Fast restart technique instead of keeping the good state (availability and consistency)

Question

How often do you solve your problems by restarting a computer, router, program, browser? Or even by reinstalling the operating system or software component?

This seems to be a common pattern when there is a suspect that software component does not keep its state in the right way, then you just get the initial state by restarting the component.

I've heard that Amazon/Google has a cluster of many-many nodes. And one important property of each node is that it can restart in seconds. So, if one of them fails, then returning it back to initial state is just a matter of restarting it.

Are there any languages/frameworks/design patterns out there that leverage this techinque as a first-class citizen?

EDIT The link that describes some principles behind Amazon as well as overall principles of availability and consistency: http://www.infoq.com/presentations/availability-consistency

Answer 1

Embedded systems may have a checkpoint feature where every n ms, the current stack is saved. The memory is non-volatile on power restart(ie battery backed), so on a power start, a test is made to see if the code needs to jump to an old checkpoint, or if it's a fresh system.

I'm going to guess that a similar technique(but more sophisticated) is used for Amazon/Google.

Answer 2

This is actually very rare in the unix/linux world. Those oses were designed (and so was windows) to protect themselves from badly behaved processes. I am sure google is not relying on hard restarts to correct misbehaved software. I would say this technique should not be employed and if someone says that the fatest route to recovery for their software you should look for something else!

Answer 3

Microcontrollers typically have a watchdog timer, which must be reset (by a line of code) every so often or else the microcontroller will reset. This keeps the firmware from getting stuck in an endless loop, stuck waiting for input, etc.

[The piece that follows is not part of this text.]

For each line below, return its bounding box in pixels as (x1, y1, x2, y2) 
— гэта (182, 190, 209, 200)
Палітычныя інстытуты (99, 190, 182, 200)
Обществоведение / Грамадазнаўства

Unused memory is sometimes set to an instruction which causes a reset, or a jump to a the same location that the microcontroller starts at when it is reset. This will reset the microcontroller if it somehow jumps to a location outside the program memory.

Answer 4

Though I can't think of a design pattern per se, in my experience, it's a result of "select is broken" from developers.

I've seen a 50-user site cripple both SQL Server Enterprise Edition (with a 750 MB database) and a Novell server because of poor connection management coupled with excessive calls and no caching. Novell was always the culprit according to developers until we found a missing "CloseConnection" call in a core library. By then, thousands were spent, unsuccessfully, on upgrades to address that one missing line of code.

(Why they had Enterprise Edition was beyond me so don't ask!!)

Answer 5

If you look at scripting languages like php running on Apache, each invocation starts a new process. In the basic case there is no shared state between processes and once the invocation has finished the process is terminated.

The advantages are less onus on resource management as they will be released when the process finishes and less need for error handling as the process is designed to fail-fast and it cannot be left in an inconsistent state.

Answer 6

I've seen it a few places at the application level (an app restarting itself if it bombs).

I've implemented the pattern at an application level, where a service reading from Dbase files starts getting errors after reading x amount of times. It looks for a particular error that gets thrown, and if it sees that error, the service calls a console app that kills the process and restarts the service. It's kludgey, and I hate it, but for this particular situation, I could find no better answer.

AND bear in mind that IIS has a built in feature that restarts the application pool under certain conditions.

For that matter, restarting a service is an option for any service on Windows as one of the actions to take when the service fails.

Answer 7

This is common in the embedded systems world, and in telecommunications. It's much less common in the server based world.

There's a research group you might be interested in. They've been working on Recovery-Oriented Computing or "ROC". The key principle in ROC is that the cleanest, best, most reliable state that any program can be in is right after starting up. Therefore, on detecting a fault, they prefer to restart the software rather than attempt to recover from the fault.

Sounds simple enough, right? Well, most of the research has gone into implementing that idea. The reason is exactly what you and other commenters have pointed out: OS restarts are too slow to be a viable recovery method.

ROC relies on three major parts:

1. A method to detect faults as early as possible.
2. A means of isolating the faulty component while preserving the rest of the system.
3. Component-level restarts.

The real key difference between ROC and the typical "nightly restart" approach is that ROC is a strategy where the reboots are a reaction. What I mean is that most software is written with some degree of error handling and recovery (throw-and-catch, logging, retry loops, etc.) A ROC program would detect the fault (exception) and immediately exit. Mixing up the two paradigms just leaves you with the worst of both worlds---low reliability and errors.